SP10 — semantic doc-drift in doctor --drift. Existing --drift now adds a semantic pass over the doc graph: broken file references, missing symbol references. Opt out with --no-semantic-drift. Promotes #5 (stale docs) from lexical to semantic coverage.

Adapter cross-cutting #

All of the above works identically across the three first-party adapters (claude-code, codex, copilot). The byte-compare dogfood gate runs for all three — packages/cli/test/fixtures/claude-code-reference/, packages/cli/test/fixtures/codex-reference/, and packages/cli/test/fixtures/copilot-reference/ all updated together from the same reference-context.json.
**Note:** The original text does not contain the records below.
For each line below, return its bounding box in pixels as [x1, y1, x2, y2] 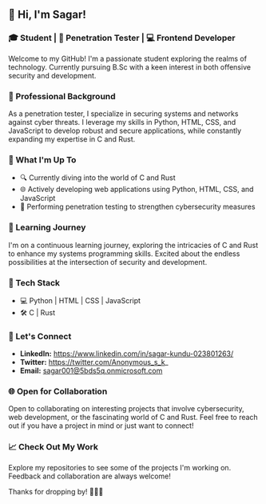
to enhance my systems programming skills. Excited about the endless [8, 249, 240, 258]
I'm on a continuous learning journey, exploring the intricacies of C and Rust [8, 240, 259, 250]
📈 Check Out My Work [8, 442, 98, 453]
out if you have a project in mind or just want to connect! [8, 421, 194, 430]
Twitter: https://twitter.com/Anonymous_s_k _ [19, 358, 169, 367]
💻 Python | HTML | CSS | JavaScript [19, 295, 141, 305]
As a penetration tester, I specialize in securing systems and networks [8, 109, 239, 118]
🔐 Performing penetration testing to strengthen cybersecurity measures [19, 202, 256, 212]

Three skills are now always-on per ADR-0020, emitted at every conformance tier regardless of the adapter:

scratchpad-hygiene
reset-context
quarantining-untrusted-output

computeFilePlan dedupes the always-on set against the normal tier-gated BASE_SKILLS list by id, so an adapter that already emits one of these at its declared tier does not get a duplicate.

What is deferred #

Wave 0 (refactor/doctor-check-registry) — a refactor of packages/cli/src/commands/doctor.ts into a check-registry pattern. It was queued first but not merged, because SP6, SP8, SP9, and SP10 each added inline doctor checks against the pre-refactor shape and we did not want to re-architect under live patches. Planned follow-up: consolidate the inline checks (MCP_QUARANTINE_SKILL_MISSING, the --model-drift group, the --hygiene group, and the semantic doc-drift pass) into the registry pattern in a single PR.

What now exists in the wiki #

Hall of Pain now carries a coverage table mapping each of the 25 categories to its mitigation mechanism.
ADR index lists the three new ADRs (0018, 0019, 0020).
Error codes documents every new finding code introduced by the facets and doctor checks.
CLI reference documents the verify facet flags, aidokit eval, and the new doctor flags (--hygiene, --model-drift, the semantic-drift opt-out).

What is gating GA (unchanged) #

The engineering surface is now done in scope; what remains is human work outside the codebase:

Design-partner recruitment (three target accounts identified, none signed).
Community-maintainer recruitment for the non-canary stack packs (python, react, go).
Published cost-study case with real before/after token spend.
Auditor validation of the SOC2 and EU AI Act mappings produced by aidokit audit export.
Marketing surface (the 90-second video, analyst outreach, the launch-day post).

We will not ship v1.0 GA until those land — but for the first time since the analysis was written, no engineering blocker stands in front of them.